WPAX (1240 AM) is a radio station broadcasting an adult standards format. Licensed to Thomasville, Georgia, United States, the station serves the Tallahassee, Florida area. The station is currently owned by Flint Media, who purchased the station from Lenrob Enterprises in 2023. It features programming from CBS News Radio, Westwood One and Atlanta Braves baseball. WPAX broadcasts full-time with 1,000 watts, and also transmits in C-QUAM AM stereo.

==History==

According to Federal Communications Commission (FCC) records, WPAX was first licensed, as WQDX, in June 1930. However, station histories commonly trace its origin to an earlier short-lived Thomasville radio station, licensed from late 1922 to early 1923, which also held the callsign WPAX.

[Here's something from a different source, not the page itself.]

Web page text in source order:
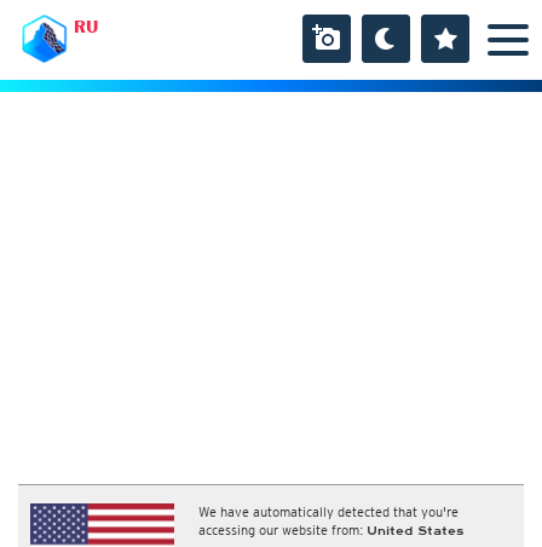
RU
We have automatically detected that you're
accessing our website from: United States

This first WPAX was initially licensed on December 27, 1922 to the S-W Radio Company, a small local concern run by Robert Shumate and Hoyt Wimpy, which had previously established a "radio school". (Although "pax" is the Latin word for "peace", its inclusion in the station's call letters was just a coincidence, as this call sign was randomly assigned from an alphabetic block of available callsigns.)

WPAX began regular service in late January 1923 as the first broadcasting station located "south of Macon, in Georgia and North Florida", from a studio located in the Wimpy Garage at the corner of Stevens and Jefferson Streets. The broadcast hours were advertised as daily from 5:30 to 6:00 p.m., Monday, Wednesday and Friday from 8:30 to 9:30 p.m., Saturday from 10:00 to 11:00 a.m., and Sunday from 11:30 a.m. to 12:30 p.m. and 7:30 to 8:30 p.m.

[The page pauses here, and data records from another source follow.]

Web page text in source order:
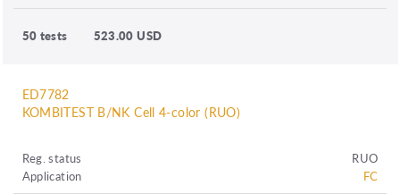
50 tests 523.00 USD
ED7782
KOMBITEST B/NK Cell 4-color (RUO)
Reg. status
RUO
Application
FC
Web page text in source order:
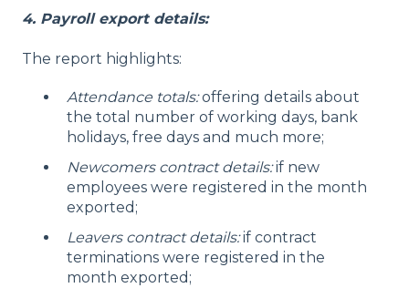
4. Payroll export details:
The report highlights:
Attendance totals:offering details about
the total number of working days, bank
holidays, free days and much more;
Newcomers contract details:if new
employees were registered in the month
exported;
Leavers contract details:if contract
terminations were registered in the
month exported;

As was common during this era, this first WPAX lasted for only a few months, and was deleted in April 1923.

=== WQDX ===

It would be another seven years before the next licensed broadcasting station was established in Thomasville, when the Federal Radio Commission (FRC) granted an application from Stevens Luke to build a 50-watt station operating on 1210 kHz. The station was issued the sequentially assigned call letters of WQDX. A preliminary test broadcast was made on May 4, 1930, consisting of sermons transmitted from the local First Presbyterian Church. Regular broadcasts started later that month, from a studio inside a barn that was located at the Luke family home at 1141 Gordon Avenue. The new station's initial schedule was daily from 12:30 to 1:30 p.m. and from 8:00 to 10:00 p.m, with Stevens Luke acting as the primary announcer.

Later that year the main studio was moved to 135 East Jackson Street, and in 1931, the station's transmitter power was increased to 100 watts.

=== WPAX ===

Even after the original WPAX ended operations in 1923, Hoyt Wimpy remained in Thomasville and active in the radio industry, and a 1931 biographical review stated that "in Thomasville the word 'Wimpy' means 'radio'". He formed a company, Wimpy-Radio, which sold and serviced receivers and transmitters for radio amateurs and the general public.

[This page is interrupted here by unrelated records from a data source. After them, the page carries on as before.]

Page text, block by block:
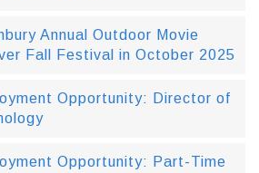
Annual Outdoor Movie
Fall Festival in October 2025
Opportunity: Director of
Opportunity: Part-Time
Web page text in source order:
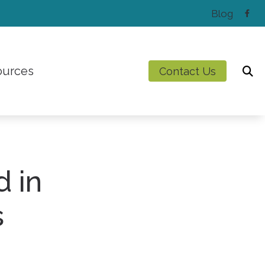
Blog
Understanding Tinnitus
Contact Us
in

In December 1934 ownership of WQDX was transferred to Wimpy, who on December 7 changed the station's call letters to WPAX. Two days later the station made its first broadcast under the new, albeit historic, call letters. The station's facilities were also upgraded with a move to new studios on Remington Avenue, and a transmitter tower was built atop the studio building.

In 1941 WPAX moved to 1240 kHz, as part of the reassignments made under the provisions of the North American Regional Broadcasting Agreement (NARBA).